Last week, a group of regulators comprising nearly 30 countries known collectively as the Basel Committee noted that the world’s largest banks had nearly met the capital requirements within the Basel III regulatory framework.

Market forces have laid the impetus for banks’ to move closer towards the capital requirements that underpin the Basel rules, which are not in their entirety required to be met until 2019, as banks jostle to reassure the market they are financially stable.

The Committee said the worlds top 102 banks had a combined shortfall of €57.5 billion by June 2013, half the €115 billion shortfall shared at the end 2012.

As key financial jurisdictions in Europe and the US slowly begin to shift from a developmental stage of post-crisis regulation towards implementation, this is welcome news. But, will the same early-adoption process unfold for trading-focused regulation?

Although the agreed upon rules within MiFID II are still far from final as the European Securities and Markets Authority begins to whittle down to the finer details of the ‘level one’ regulation, across the Atlantic, the Dodd-Frank Act has picked up pace – but not with wholesale industry support.

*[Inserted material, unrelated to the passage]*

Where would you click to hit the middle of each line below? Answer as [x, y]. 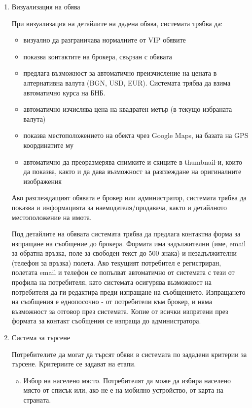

If development of the Volcker Rule is any marker, the same set of market forces that have boosted Basel III’s initial take-up weighed down Volcker’s development as vested interest on the sell-side try to slow, and water down, overall progress.

The banks – many of which operate large-scale trading operations – will no doubt favour the reputational elements of capital requirements compared to the nitty-gritty operational aspects of trading-related rules.